#### EXERCISE DESCRIPTION:
Transcribe word for word the lines below from the line with "Configured Tesseract to" through the line with "Generated a combined", ends included.

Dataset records
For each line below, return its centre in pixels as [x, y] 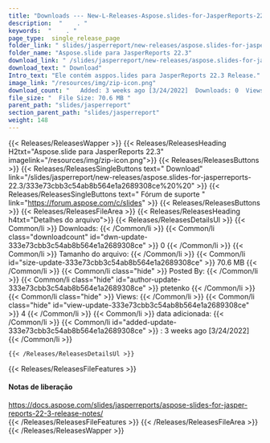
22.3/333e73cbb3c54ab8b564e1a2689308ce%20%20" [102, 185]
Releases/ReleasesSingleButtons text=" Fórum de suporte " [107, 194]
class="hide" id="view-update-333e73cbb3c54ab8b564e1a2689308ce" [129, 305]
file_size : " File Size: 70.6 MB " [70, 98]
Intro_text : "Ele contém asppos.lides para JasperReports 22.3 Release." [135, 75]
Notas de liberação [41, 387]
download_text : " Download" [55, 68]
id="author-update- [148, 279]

--

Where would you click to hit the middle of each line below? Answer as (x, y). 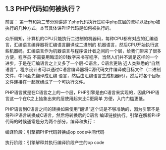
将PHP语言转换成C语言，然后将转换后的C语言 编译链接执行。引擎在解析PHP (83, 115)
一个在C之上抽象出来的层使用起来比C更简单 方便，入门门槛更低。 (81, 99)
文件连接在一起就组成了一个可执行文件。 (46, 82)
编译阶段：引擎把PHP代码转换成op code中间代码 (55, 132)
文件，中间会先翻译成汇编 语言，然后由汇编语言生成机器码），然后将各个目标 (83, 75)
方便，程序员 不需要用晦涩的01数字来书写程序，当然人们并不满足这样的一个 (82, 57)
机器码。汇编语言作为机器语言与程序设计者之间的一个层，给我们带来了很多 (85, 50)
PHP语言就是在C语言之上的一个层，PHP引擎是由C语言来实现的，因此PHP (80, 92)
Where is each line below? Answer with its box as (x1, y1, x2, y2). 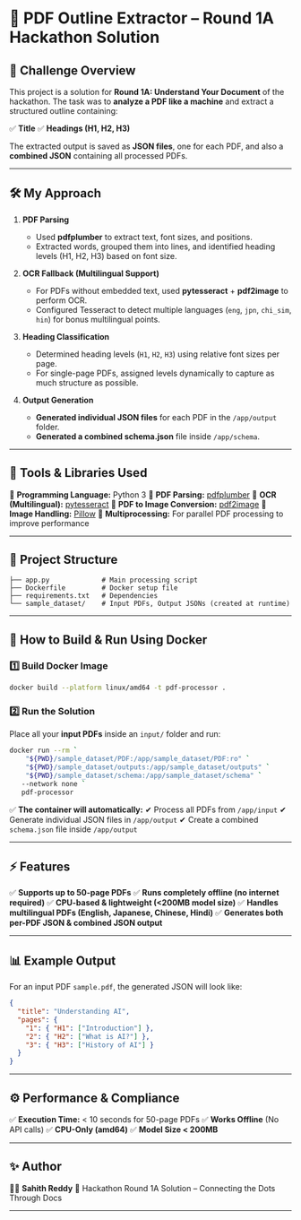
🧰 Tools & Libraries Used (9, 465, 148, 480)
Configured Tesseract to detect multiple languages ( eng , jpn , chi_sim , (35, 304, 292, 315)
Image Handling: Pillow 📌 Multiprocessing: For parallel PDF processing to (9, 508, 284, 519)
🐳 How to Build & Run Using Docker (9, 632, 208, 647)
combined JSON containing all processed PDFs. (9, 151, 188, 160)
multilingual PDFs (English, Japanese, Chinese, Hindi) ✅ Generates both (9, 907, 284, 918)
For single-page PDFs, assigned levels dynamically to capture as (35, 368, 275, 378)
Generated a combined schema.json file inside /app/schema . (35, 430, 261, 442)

#### WRITTEN ANSWER:
Configured Tesseract to detect multiple languages ( eng , jpn , chi_sim , (35, 304, 292, 315)
Image Handling: Pillow 📌 Multiprocessing: For parallel PDF processing to (9, 508, 284, 519)
🐳 How to Build & Run Using Docker (9, 632, 208, 647)
combined JSON containing all processed PDFs. (9, 151, 188, 160)
multilingual PDFs (English, Japanese, Chinese, Hindi) ✅ Generates both (9, 907, 284, 918)
For single-page PDFs, assigned levels dynamically to capture as (35, 368, 275, 378)
Generated a combined schema.json file inside /app/schema . (35, 430, 261, 442)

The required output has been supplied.